From latency to legend, the technical infrastructure underpinning modern online gaming.

How to use this. Read the passage, then answer all fourteen questions. When you're done, press Check answers for your score, an approximate band, and an explanation of every answer. Work to time, twenty minutes, if you want a realistic gauge. A printable PDF version is linked at the foot of the page.

02Reading passage

From Latency to Legend

A

When a player squeezes the trigger in a game of Counter-Strike: Global Offensive, a cascade of computational events unfolds in milliseconds. A packet leaves the player's machine, traverses the public internet, arrives at a dedicated server, is processed alongside packets from up to nine other players, and a response is dispatched, all before a human being could blink. That this experience feels seamless to tens of millions of daily players is not accidental. It is the product of decades of systems engineering, protocol design, and infrastructure investment that quietly underpins the modern gaming industry.

B

The dominant metric in competitive gaming infrastructure is latency, typically measured as round-trip time (RTT), colloquially called "ping". In casual play, latencies below 100 milliseconds are generally acceptable; at the professional tier, engineers strive to maintain RTTs beneath 20 ms. This matters because the client-side prediction model, employed by engines such as Valve's Source engine, advances the game simulation locally on each player's machine between server updates. When the server's authoritative state diverges from a client's predicted state, a condition known as a misprediction, the engine performs a reconciliation, snapping visible positions back to the server's version. At high latencies, these reconciliations become perceptible and frustrating; at low latencies, they remain invisible.

C

Managing latency at scale requires careful attention to network topology. Valve's CS:GO infrastructure, for instance, relied for many years on third-party server providers before migrating progressively to Valve's own data centres. The company operates regional clusters across North America, Europe, Asia, and South America, routing players to the geographically nearest server via anycast DNS. However, geographic proximity does not guarantee low latency; internet routing is governed by BGP (Border Gateway Protocol), a decades-old system that optimises for policy and reliability rather than speed.
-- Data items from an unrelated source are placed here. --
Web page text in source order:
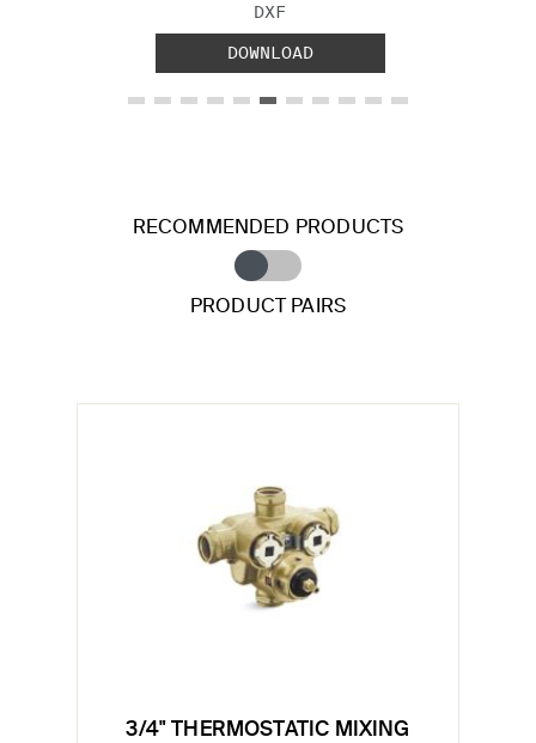
FILE TYPE:
DXF
DOWNLOAD
RECOMMENDED PRODUCTS
PRODUCT PAIRS
3/4" THERMOSTATIC MIXING
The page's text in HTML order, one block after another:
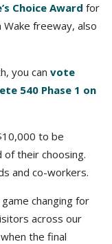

Packets between two cities in the same country can take circuitous routes through distant exchanges, adding tens of milliseconds that geography alone does not predict.

D

A further layer of complexity arises from the tick rate, the frequency at which a game server processes the world state and dispatches updates. CS:GO's official matchmaking servers historically operated at 64 ticks per second, meaning the server sampled player inputs and resolved collisions 64 times each second. Third-party platforms such as FACEIT and ESEA offered 128-tick servers, arguing this halved the maximum positional error between samples and improved the fidelity of hit registration. Valve's successor title, CS2, introduced a system called sub-tick architecture, in which events such as shots fired or jumps initiated are timestamped at the precise moment they occur rather than at the next tick boundary. This architectural change effectively decoupled hit registration accuracy from tick rate, addressing a long-standing grievance of the competitive community.

E

Anti-cheat represents a parallel technical battleground. In CS:GO, Valve's proprietary system, VAC (Valve Anti-Cheat), operated primarily as a signature-based scanner running on the client machine, identifying known cheat binaries. Critics consistently noted that VAC was reactive rather than preventive, capable of banning a cheat only after its signature had been catalogued. CS2 introduced VAC Live, an always-on system that incorporates behavioural heuristics and, controversially, kernel-level access. Kernel-mode anti-cheat grants the software visibility into the lowest layers of the operating system, allowing it to detect cheats that deliberately evade user-space scanning. The trade-off is significant: kernel-level software runs with elevated privileges that, if compromised, could expose the player's entire machine. This tension between security efficacy and user risk remains an active and unresolved debate within the systems security community.

F

The spectator infrastructure surrounding competitive gaming presents its own engineering challenges. Broadcast pipelines for tournaments such as the CS:GO Major Championships must deliver low-latency video to production studios while simultaneously serving delayed streams to viewers, a deliberate offset designed to prevent the use of stream data to gain competitive intelligence, a practice known as stream sniping. The production delay is typically 90 to 150 seconds. Underneath this, game-state data is transmitted in real time to overlay systems that render statistics, grenade trajectories, and player health in broadcast graphics. Synchronising these data streams with the video feed requires precision timestamping and careful buffer management, work that falls squarely within the domain of distributed systems engineering.

G

Looking ahead, the proliferation of cloud gaming services introduces a structural inversion of the traditional model. Whereas conventional gaming places the simulation on the player's local hardware and uses the network only for state synchronisation, cloud gaming moves the entire simulation to a remote data centre and transmits only compressed video frames to the client. For genres tolerant of 50–100 ms of additional latency, strategy games, narrative adventures, this model is viable. For sub-20 ms genres such as tactical shooters, the physics of light propagation impose a hard ceiling: at the speed of light in fibre-optic cable (roughly 200,000 km/s), a round trip of 3,000 kilometres incurs at minimum 30 ms of latency before any processing, encoding, or queuing delays are added. Until data centres are geographically closer to players than today's infrastructure allows, cloud gaming for competitive shooters remains, in the view of most network engineers, a theoretical rather than practical proposition.

·Questions 1–14

Answer the questions.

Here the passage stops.